Timer1OverflowInterrupt(){
if(bitIdx % 8 == 0) ledIdx++; //increments ledindex after 8 bits are masked

if(LEDBuffer[ledIdx] & (1<<(bitIdx%8) != 0){ //With bitIdx we shift through all bits of the current LEDBuffer value and check if its zero or one
timer1Compare = ONEBitPERIOD
}else{
timer1Compare = ZEROBitPERIOD
}

bitIdx++
if(ledIdx==LedNum){
ledIdx=0; //resets ledindex if array size is reached
timer1Compare = RESETbitPERIOD //after we shifted all LED values out we indicate a break for reset-synchronization
}
}

setup(){
 configureTimer0asCTCwithOutputCompare()
 configureTimer1asFastPWMwithOutputCompareAndOverflowInterruptEnable()
 setStepDirPin()
}

loop(){
for(uint8_t i = 0; i<ledNum;i++){
LEDBuffer[i*3] = redValue;
LEDBuffer[i*3+1] = greenValue;
LEDBuffer[i*3+2] = blueValue;
}
timer0compare = stepperSpeedValue
}

Explanation and further problem analysis

This solution makes use of the hardware timers.
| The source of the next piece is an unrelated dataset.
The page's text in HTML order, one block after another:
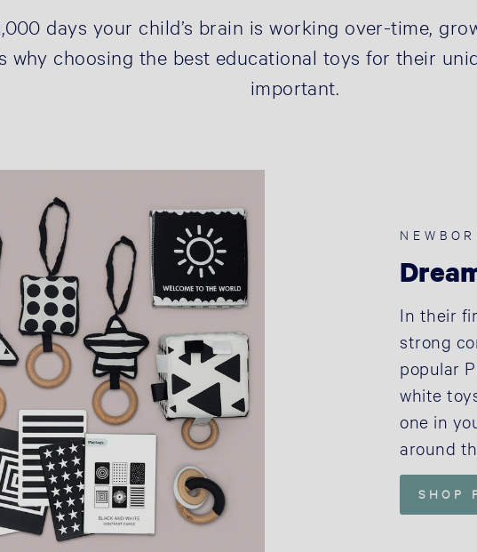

This means there are actual hardware registers which are counting with their own clock and do actions based on some configuration registers set by the application program. Only if a special event occurs the CPU is notified with a interrupt(hence the name interrupt) and shortly switches to another piece of code(like Timer1OverflowInterrupt) after that resuming its main program(loop). In contrast and for example The fast LED libary from Adafruit makes heavy use of assembler nops(no operation), which means the CPU is blocked by doing nothing.

I hope that helps you in the understanding and basic concurrent programming on embedded systems. You have to figure out by yourself how to configure the Timers but I think I gave you some good hints how to do it.